§ TASK ITEM
Below are some records; repeat them all exactly, minus the pictures.

§ INFORMATION

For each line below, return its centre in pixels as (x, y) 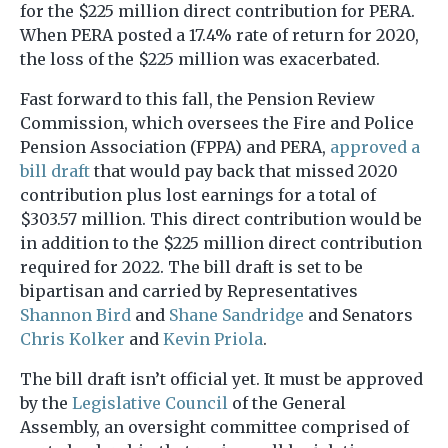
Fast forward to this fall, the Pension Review (197, 98)
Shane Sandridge (236, 314)
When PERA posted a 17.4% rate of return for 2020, (219, 34)
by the (46, 402)
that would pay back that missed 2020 (244, 170)
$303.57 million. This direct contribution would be (221, 218)
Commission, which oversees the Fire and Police (217, 122)
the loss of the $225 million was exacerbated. (200, 58)
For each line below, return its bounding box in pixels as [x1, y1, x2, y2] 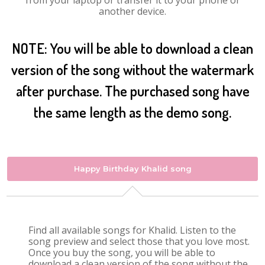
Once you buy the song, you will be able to [28, 246, 216, 259]
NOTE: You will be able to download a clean [12, 39, 253, 57]
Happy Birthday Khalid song [73, 164, 192, 173]
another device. [99, 5, 166, 18]
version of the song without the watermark [11, 60, 254, 79]
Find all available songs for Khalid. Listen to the [28, 224, 237, 237]
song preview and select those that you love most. [28, 235, 250, 248]
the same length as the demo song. [34, 103, 231, 121]
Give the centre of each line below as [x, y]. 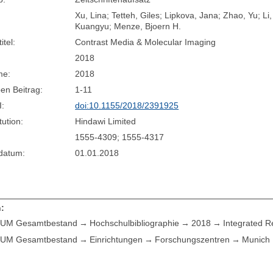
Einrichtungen [116, 240]
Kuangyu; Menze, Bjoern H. [128, 26]
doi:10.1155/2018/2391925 [127, 105]
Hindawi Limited [106, 121]
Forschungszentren [193, 240]
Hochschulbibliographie [135, 223]
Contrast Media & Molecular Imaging [146, 42]
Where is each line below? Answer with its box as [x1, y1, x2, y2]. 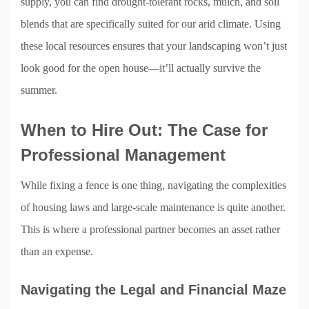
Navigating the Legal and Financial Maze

§ OUTPUT OF THE TASK
For each line below, return its centre in pixels as (x, y) 
Fast forward to this fall, the Pension Review (197, 98)
Shane Sandridge (236, 314)
When PERA posted a 17.4% rate of return for 2020, (219, 34)
by the (46, 402)
that would pay back that missed 2020 (244, 170)
$303.57 million. This direct contribution would be (221, 218)
Commission, which oversees the Fire and Police (217, 122)
the loss of the $225 million was exacerbated. (200, 58)
For each line below, return its bounding box in pixels as [x1, y1, x2, y2] 
Once you buy the song, you will be able to [28, 246, 216, 259]
NOTE: You will be able to download a clean [12, 39, 253, 57]
Happy Birthday Khalid song [73, 164, 192, 173]
another device. [99, 5, 166, 18]
version of the song without the watermark [11, 60, 254, 79]
Find all available songs for Khalid. Listen to the [28, 224, 237, 237]
song preview and select those that you love most. [28, 235, 250, 248]
the same length as the demo song. [34, 103, 231, 121]
Give the centre of each line below as [x, y]. 
Einrichtungen [116, 240]
Kuangyu; Menze, Bjoern H. [128, 26]
doi:10.1155/2018/2391925 [127, 105]
Hindawi Limited [106, 121]
Forschungszentren [193, 240]
Hochschulbibliographie [135, 223]
Contrast Media & Molecular Imaging [146, 42]
Where is each line below? Answer with its box as [x1, y1, x2, y2]. 
Navigating the Legal and Financial Maze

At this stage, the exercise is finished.